# ml 9/1



## aaronshore

Zat cho new bote?


----------



## tom_in_orl

That the spot we talked about yesterday? Nice job getting a few to the boat.


----------



## HaMm3r

Nice. [smiley=1-thumbsup3.gif]


----------



## deerfly

finally, a picture of a real "power pole".


----------



## orlgheenoer

trout was on top of tiger along with a bunch of other trout in about the same size... no gators but some big ones. It was hard fishing thorough because of the 10-15knt wind but, I would stake out and let Peter and Leon fan cast about every 50 feet. I poled from the north entrance of the pnt to about due west south west of bird island. There looked to be a school near bird but, there was a bunch of circle jerkers so I turned around.


----------



## brew1891

good job putting every one on the fishes...looks like yall had a good time!

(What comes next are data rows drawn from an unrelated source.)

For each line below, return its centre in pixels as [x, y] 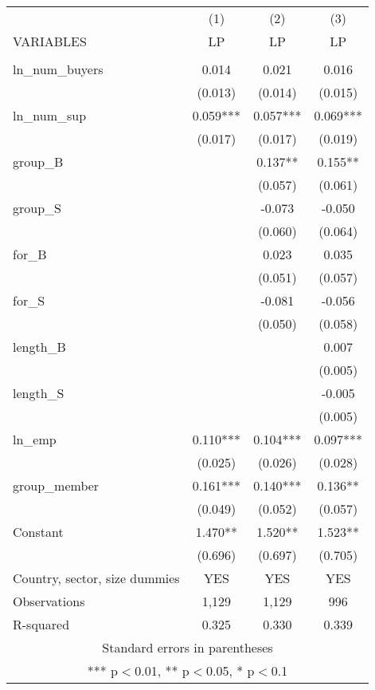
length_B [39, 347]
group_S [37, 208]
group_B [38, 162]
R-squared [41, 624]
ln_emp [35, 439]
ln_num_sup [50, 115]
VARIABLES [50, 41]
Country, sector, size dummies [96, 578]
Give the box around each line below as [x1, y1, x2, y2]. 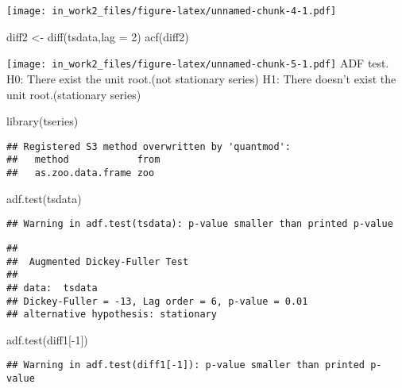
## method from [6, 154, 160, 166]
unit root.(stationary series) [6, 86, 141, 102]
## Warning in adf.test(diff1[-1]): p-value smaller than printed [6, 359, 365, 371]
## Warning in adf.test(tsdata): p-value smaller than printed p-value [6, 218, 393, 230]
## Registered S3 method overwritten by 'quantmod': [6, 140, 291, 152]
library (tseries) [6, 113, 79, 129]
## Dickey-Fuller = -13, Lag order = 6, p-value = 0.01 [6, 295, 308, 307]
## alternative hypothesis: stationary [6, 309, 217, 321]
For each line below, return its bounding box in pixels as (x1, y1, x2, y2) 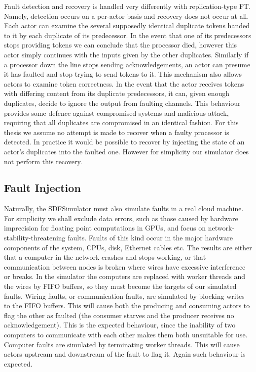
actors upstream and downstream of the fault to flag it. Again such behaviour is (4, 349, 246, 359)
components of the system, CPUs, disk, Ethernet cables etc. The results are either (4, 242, 252, 252)
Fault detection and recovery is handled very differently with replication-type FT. (4, 1, 251, 11)
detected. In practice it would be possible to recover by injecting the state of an (4, 137, 245, 147)
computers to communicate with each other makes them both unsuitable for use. (4, 329, 248, 340)
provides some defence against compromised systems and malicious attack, (4, 107, 229, 118)
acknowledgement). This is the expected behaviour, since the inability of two (4, 320, 236, 330)
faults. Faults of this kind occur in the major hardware (68, 232, 233, 243)
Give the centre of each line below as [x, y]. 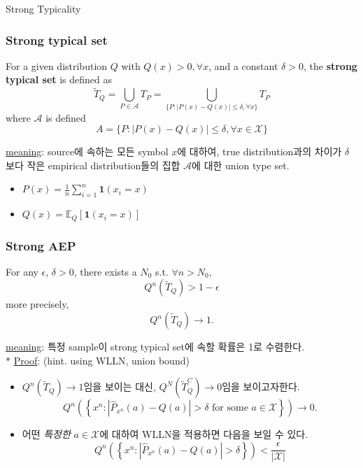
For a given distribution [57, 65]
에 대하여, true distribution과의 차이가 [259, 151]
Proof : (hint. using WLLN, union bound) [101, 360]
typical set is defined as [59, 79]
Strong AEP [41, 245]
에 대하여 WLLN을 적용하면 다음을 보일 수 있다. [204, 434]
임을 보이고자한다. [261, 387]
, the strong [330, 65]
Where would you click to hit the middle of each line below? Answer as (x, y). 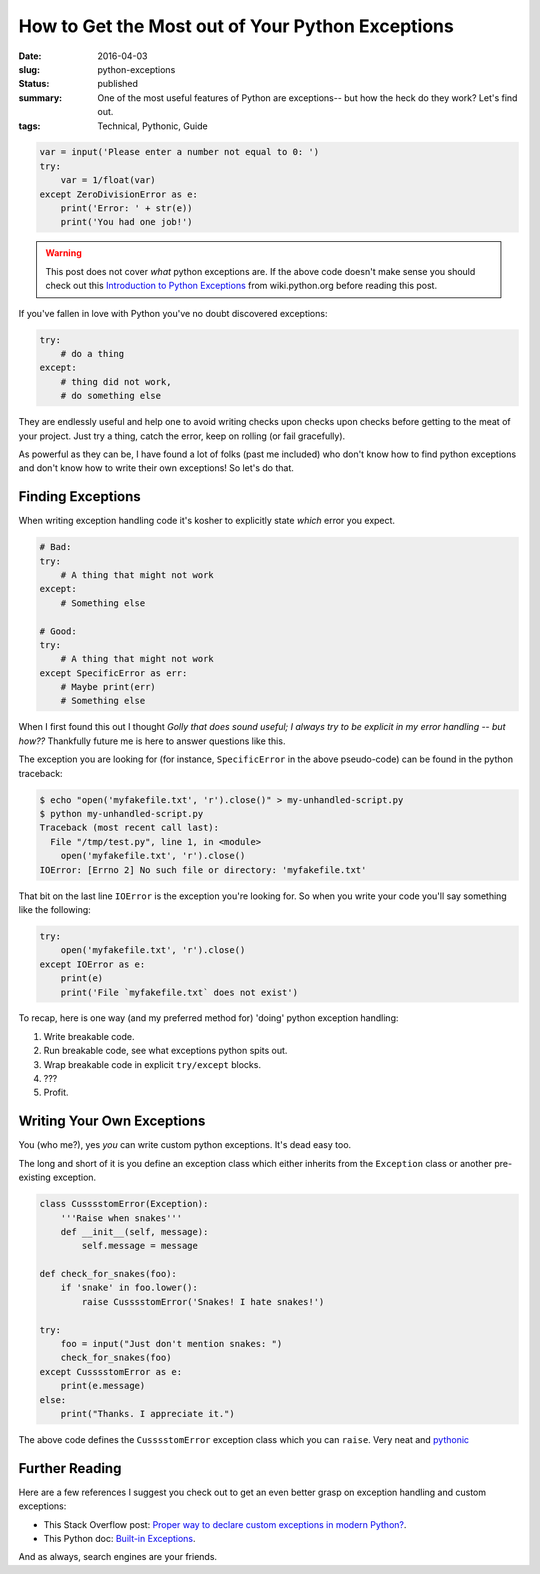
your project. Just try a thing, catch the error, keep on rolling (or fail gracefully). (182, 436)
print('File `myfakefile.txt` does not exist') (179, 992)
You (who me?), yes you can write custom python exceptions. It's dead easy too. (185, 1145)
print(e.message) (103, 1386)
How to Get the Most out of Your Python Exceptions (236, 26)
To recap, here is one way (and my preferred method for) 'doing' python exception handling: (208, 1018)
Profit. (56, 1092)
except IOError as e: (92, 964)
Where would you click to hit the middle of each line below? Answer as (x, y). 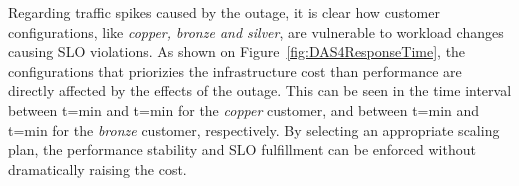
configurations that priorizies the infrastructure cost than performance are (235, 70)
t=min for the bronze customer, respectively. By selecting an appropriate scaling (254, 129)
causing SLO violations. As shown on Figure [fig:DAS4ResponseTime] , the (237, 51)
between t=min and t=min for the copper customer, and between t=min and (244, 109)
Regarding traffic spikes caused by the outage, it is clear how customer (224, 12)
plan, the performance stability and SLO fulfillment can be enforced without (242, 149)
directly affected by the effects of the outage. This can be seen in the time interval (260, 90)
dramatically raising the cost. (97, 168)
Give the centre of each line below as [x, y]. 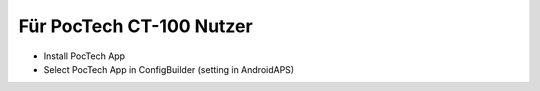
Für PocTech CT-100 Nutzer [136, 26]
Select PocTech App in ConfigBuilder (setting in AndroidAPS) [169, 69]
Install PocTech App [84, 56]
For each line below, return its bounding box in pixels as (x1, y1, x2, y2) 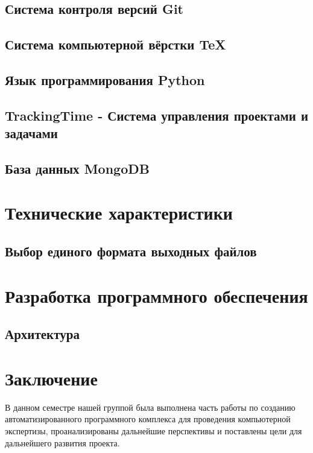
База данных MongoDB (5, 159, 150, 177)
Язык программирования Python (5, 70, 205, 89)
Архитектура (5, 325, 80, 343)
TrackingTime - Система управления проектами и (5, 106, 309, 124)
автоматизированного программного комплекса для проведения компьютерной (5, 413, 291, 425)
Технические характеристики (5, 200, 233, 225)
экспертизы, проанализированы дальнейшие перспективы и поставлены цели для (5, 424, 302, 437)
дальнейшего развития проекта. (5, 436, 120, 449)

more pics of boat please. ty


----------



## tailgator

greay report Tanner,


----------



## thresher

So is this the new bote? Details man, details.


----------



## orlgheenoer

I boat the boat used on a trade in at Hells Bay, the boat was Nick Sassic's and The boat had everything i ever wanted on it. I am going to pimp her out a little with the crew at ECC.


----------



## choppercity47

cool boat, glad you didnt spend that kind of money on a tiller model ;D hate those 20k tillers


----------



## aaronshore

Good job on the boat Tanner. Lots of good mojo on that thing. Hope Scott included some of his "secret" spots for you ;D


----------



## backwaterbandits

Congrats Tanner! Very nice rig [smiley=1-thumbsup3.gif]


----------



## iMacattack

looks tippy


----------



## tom_in_orl

That there is high quality boat pr0n. ;D


----------



## orlgheenoer

thats a studio for fish pron


----------